Univariate GSoC Success

Google Summer of Code application period has come to an end. We’ve received 34 applications, some of which were of truly high quality. Now it’s upon us to select the top performing candidates, but before that we wanted to have an overlook of the candidate pool. We’ve gathered data from our Google Form application and gave it a quick view in Orange.

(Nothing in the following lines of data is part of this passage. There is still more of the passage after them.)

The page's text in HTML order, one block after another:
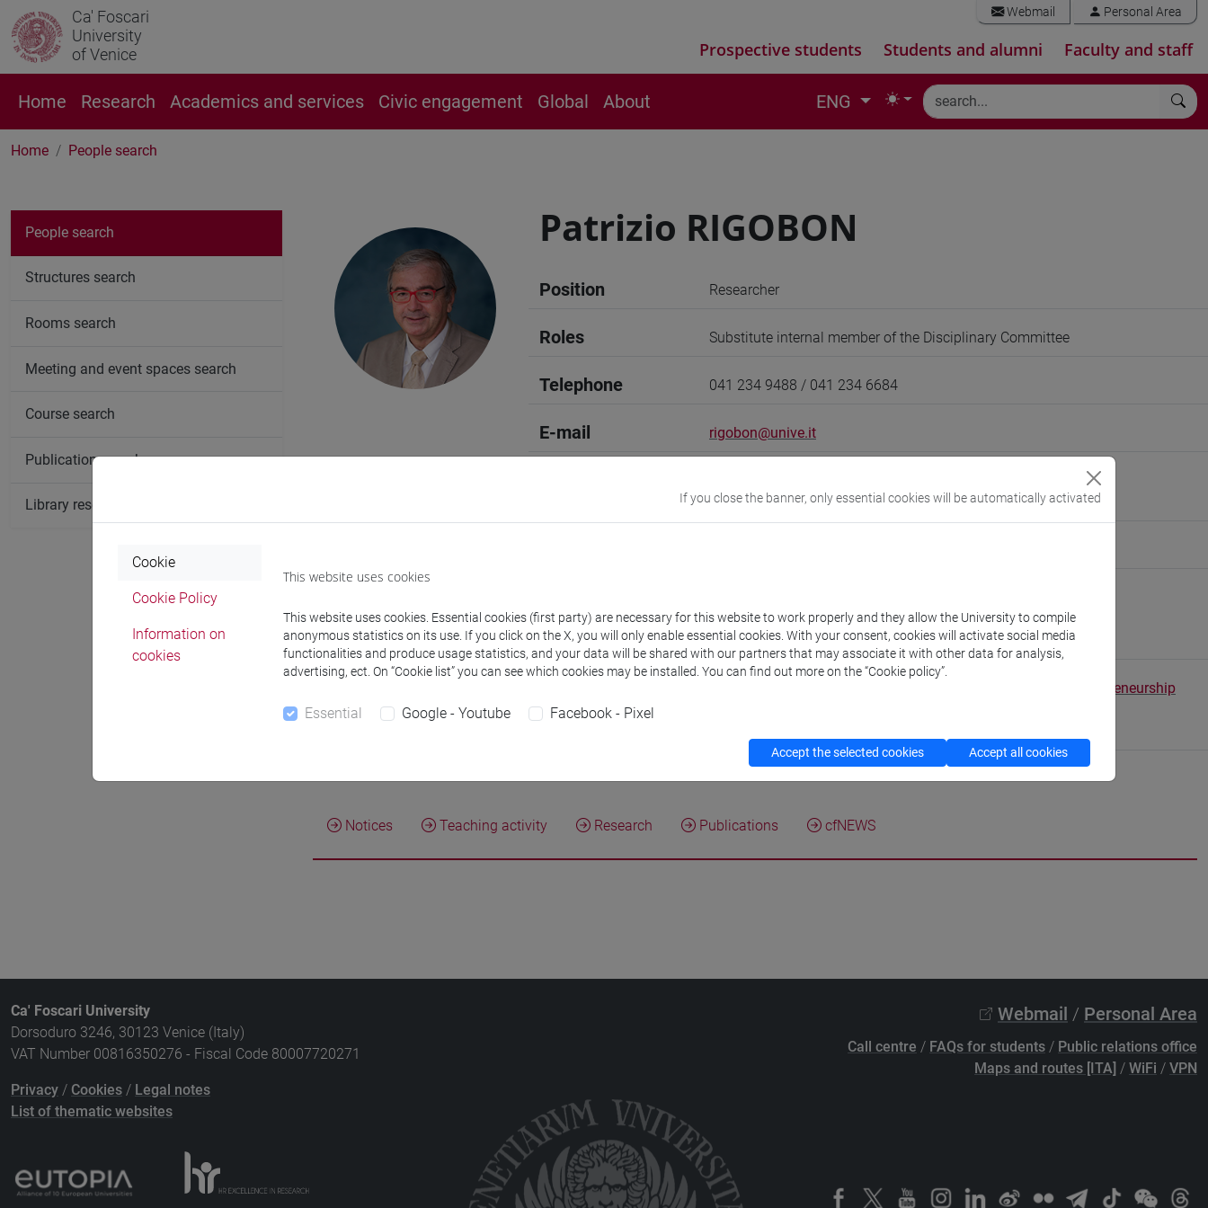
Ca' Foscari
University
of Venice
Webmail Personal Area
Prospective students Students and alumni Faculty and staff
Home Research Academics and services Civic engagement Global About ENG
Home People search
Patrizio RIGOBON
Position Researcher
Roles Substitute internal member of the Disciplinary Committee
Telephone 041 234 9488 / 041 234 6684
E-mail rigobon@unive.it
Website:https://www.unive.it/dep.dslcc
Where:Ca' Bernardo
Interdepartmental School of Economics, Languages and Entrepreneurship
Notices Teaching activity Research Publications cfNEWS
People search
Structures search
Rooms search
Meeting and event spaces search
Course search
Publication search
Library resources search
Ca' Foscari University
Dorsoduro 3246, 30123 Venice (Italy)
VAT Number 00816350276 - Fiscal Code 80007720271
Privacy / Cookies / Legal notes
List of thematic websites
Webmail / Personal Area
Call centre / FAQs for students / Public relations office
Maps and routes [ITA] / WiFi / VPN
If you close the banner, only essential cookies will be automatically activated
Cookie
Cookie Policy
Information on
cookies
This website uses cookies
This website uses cookies. Essential cookies (first party) are necessary for this website to work properly and they allow the University to compile
anonymous statistics on its use. If you click on the X, you will only enable essential cookies. With your consent, cookies will activate social media
functionalities and produce usage statistics, and your data will be shared with our partners that may associate it with other data for analysis,
advertising, ect. On “Cookie list” you can see which cookies may be installed. You can find out more on the “Cookie policy”.
Essential Google - Youtube Facebook - Pixel
Accept the selected cookies Accept all cookies

First, we needed to preprocess the data a bit, since it came in a messy form of strings. Feature Constructor to the rescue! We wanted to extract the OS usage across users. So we first made three new variables named ‘uses linux’, ‘uses windows’ and ‘uses osx’ to represent our three new columns. For each column we searched through ‘OS_of_choice_and_why’, looked up the value of the column, converted it to string, put the string in lowercase, found mentions of either ‘linux’, ‘windows’ or ‘osx’, and voila…. if a mention occurred in the string, we marked the column with 1, else with 0.

 

blog10

The expression is just a logical statement in Python and works with booleans (0 if False and 1 if True):

'linux' in str(OS_of_choice_and_why_.value).lower() or 'ubuntu' in str(OS_of_choice_and_why_.value).lower()

 

Another thing we might want to do is create three discrete values for ”Dogs or cats” question. We want Orange to display ‘dogs’ for someone who replied ‘dogs’, ‘cats’ for someone who replied ‘cats’ and ‘?’ if the questions was a blank or very creative (we had people who wanted to be elephants and butterflies 🙂 ).

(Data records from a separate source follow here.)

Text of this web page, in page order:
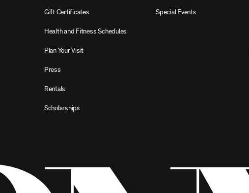
Gift Certificates
Health and Fitness Schedules
Plan Your Visit
Press
Rentals
Scholarships
Special Events
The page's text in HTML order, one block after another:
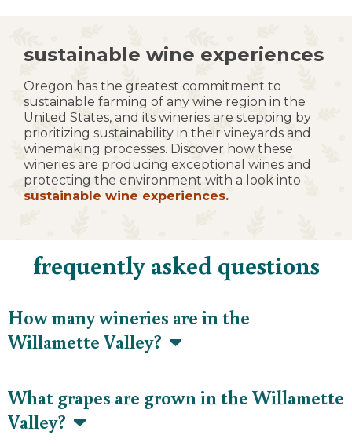
sustainable wine experiences
Oregon has the greatest commitment to
sustainable farming of any wine region in the
United States, and its wineries are stepping by
prioritizing sustainability in their vineyards and
winemaking processes. Discover how these
wineries are producing exceptional wines and
protecting the environment with a look into
sustainable wine experiences.
frequently asked questions
How many wineries are in the
Willamette Valley?
What grapes are grown in the Willamette
Valley?

To create three discrete values you would write:

0 if 'dogs' in str(Dogs_or_cats_.value).lower() else 1 if  'cats' in str(Dogs_or_cats_.value).lower() else 2

Since we have three values, we need to assign them the corresponding indexes. So if there is ‘dogs’ in the reply, we would get 0 (which we converted to ‘dogs’ in the Feature Constructor’s ‘Values’ box), 1 if there’s ‘cats’ in the reply and 2 if none of the above apply.

blog9

Ok, the next step was to sift through a big pile of attributes. We removed personal information for privacy concerns and selected the ones we cared about the most. For example programming skills, years of experience, contributions to OSS and of course whether someone is a dog or a cat person. 🙂 Select Columns sorts the problem. Here you can download a mock-up workflow (same as above, but without sensitive data).

Now for some lovely charts. Enjoy!

blog5
Python is our lingua franca, experts wanted!

 

blog8
20 years of programming experience? Hello outlier!

 

blog2
OSS all the way!

 

blog3
Some people love dogs and some love cats. Others prefer elephants and butterflies.